## [Work instructions]
Copying rule for the data below: pictures stay out, and only the lines from the one with "#article (8, 117, 48, 131)" down to the one with "enlaces -- es", inclusive, are repeated exactly.

--- Material for this task Enclosed Below ---

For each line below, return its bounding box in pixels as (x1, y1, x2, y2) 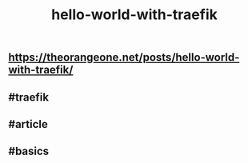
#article (8, 117, 48, 131)
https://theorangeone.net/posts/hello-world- (8, 50, 240, 65)
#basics (8, 145, 50, 158)
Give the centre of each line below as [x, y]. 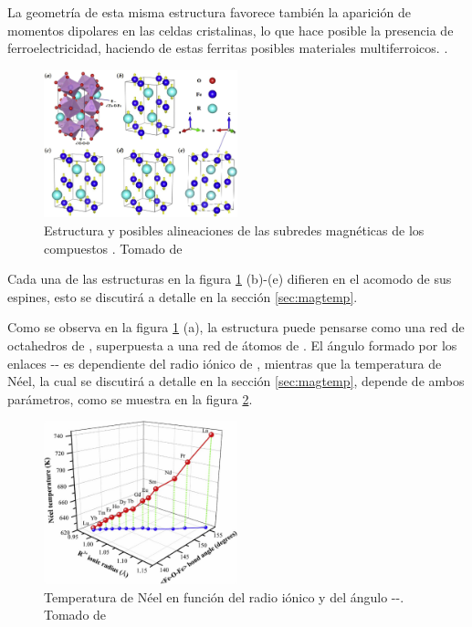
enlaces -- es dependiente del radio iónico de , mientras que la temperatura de [225, 363]
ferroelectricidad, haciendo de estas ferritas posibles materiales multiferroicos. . [228, 48]
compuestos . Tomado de [113, 248]
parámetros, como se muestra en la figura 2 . [130, 398]
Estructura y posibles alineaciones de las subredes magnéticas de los [234, 230]
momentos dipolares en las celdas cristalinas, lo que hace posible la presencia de [231, 30]
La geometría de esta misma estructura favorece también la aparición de [209, 12]
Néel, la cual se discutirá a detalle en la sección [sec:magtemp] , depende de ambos [236, 381]
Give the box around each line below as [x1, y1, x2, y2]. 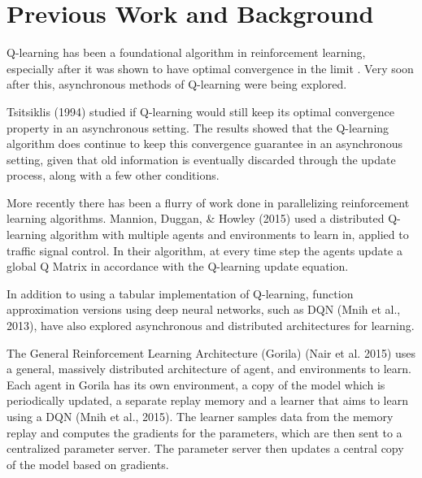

--- End of Enclosed Material for this task ---

## [Response for this exercise]
#article (8, 117, 48, 131)
https://theorangeone.net/posts/hello-world- (8, 50, 240, 65)
#basics (8, 145, 50, 158)
Give the centre of each line below as [x, y]. 
enlaces -- es dependiente del radio iónico de , mientras que la temperatura de [225, 363]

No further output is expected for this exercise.